# WHAT THE EXERCISE ASKS
Output all of the lines below exactly, and leave out each image.

*** DATA PROVIDED Section Begins ***

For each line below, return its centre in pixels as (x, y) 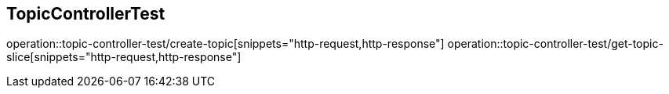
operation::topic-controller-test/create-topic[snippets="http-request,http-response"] (225, 44)
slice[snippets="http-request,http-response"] (124, 57)
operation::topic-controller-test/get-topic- (555, 44)
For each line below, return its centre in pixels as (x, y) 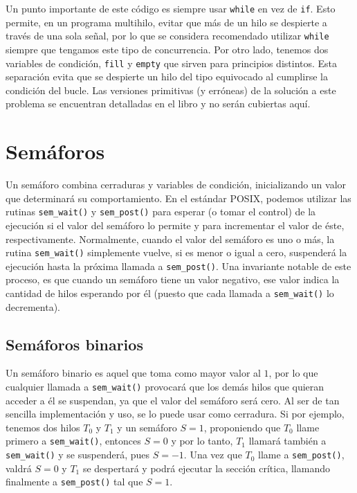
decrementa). (33, 306)
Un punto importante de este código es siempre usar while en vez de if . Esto (171, 8)
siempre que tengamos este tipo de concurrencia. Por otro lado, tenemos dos (167, 49)
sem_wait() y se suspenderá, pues (78, 455)
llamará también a (287, 441)
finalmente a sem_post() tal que (74, 482)
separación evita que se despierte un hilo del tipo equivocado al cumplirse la (167, 77)
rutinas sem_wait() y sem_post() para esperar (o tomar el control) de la (161, 212)
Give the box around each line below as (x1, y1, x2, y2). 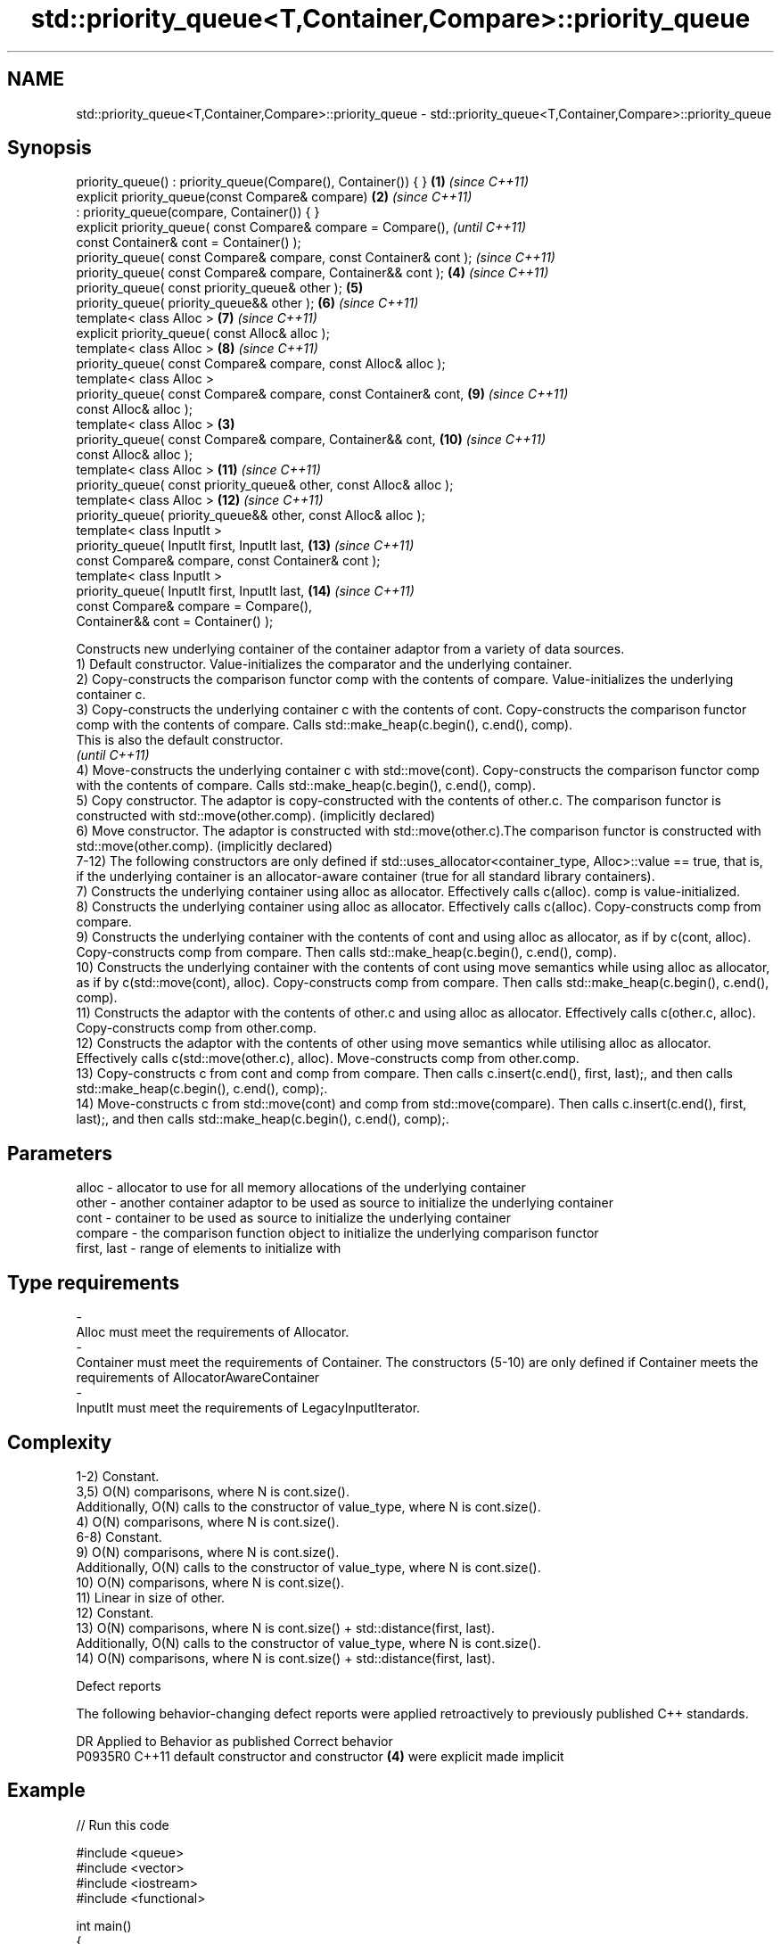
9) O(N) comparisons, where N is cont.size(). (76, 1544, 340, 1560)
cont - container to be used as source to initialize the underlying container (76, 1210, 511, 1226)
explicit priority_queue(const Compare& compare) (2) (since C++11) (76, 189, 473, 205)
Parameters (7, 1141, 112, 1165)
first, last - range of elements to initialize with (76, 1240, 341, 1256)
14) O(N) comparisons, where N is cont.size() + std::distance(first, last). (76, 1650, 496, 1666)
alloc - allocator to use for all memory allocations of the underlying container (76, 1180, 526, 1196)
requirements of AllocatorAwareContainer (76, 1370, 320, 1386)

*** DATA PROVIDED Section Ends ***

# ANSWER SPACE
For each line below, return its centre in pixels as (x, y) 
operation::topic-controller-test/create-topic[snippets="http-request,http-response"] (225, 44)
slice[snippets="http-request,http-response"] (124, 57)
operation::topic-controller-test/get-topic- (555, 44)
For each line below, return its centre in pixels as (x, y) 
decrementa). (33, 306)
Un punto importante de este código es siempre usar while en vez de if . Esto (171, 8)
siempre que tengamos este tipo de concurrencia. Por otro lado, tenemos dos (167, 49)
sem_wait() y se suspenderá, pues (78, 455)
llamará también a (287, 441)
finalmente a sem_post() tal que (74, 482)
separación evita que se despierte un hilo del tipo equivocado al cumplirse la (167, 77)
rutinas sem_wait() y sem_post() para esperar (o tomar el control) de la (161, 212)
Give the box around each line below as (x1, y1, x2, y2). 
9) O(N) comparisons, where N is cont.size(). (76, 1544, 340, 1560)
cont - container to be used as source to initialize the underlying container (76, 1210, 511, 1226)
explicit priority_queue(const Compare& compare) (2) (since C++11) (76, 189, 473, 205)
Parameters (7, 1141, 112, 1165)
first, last - range of elements to initialize with (76, 1240, 341, 1256)
14) O(N) comparisons, where N is cont.size() + std::distance(first, last). (76, 1650, 496, 1666)
alloc - allocator to use for all memory allocations of the underlying container (76, 1180, 526, 1196)
requirements of AllocatorAwareContainer (76, 1370, 320, 1386)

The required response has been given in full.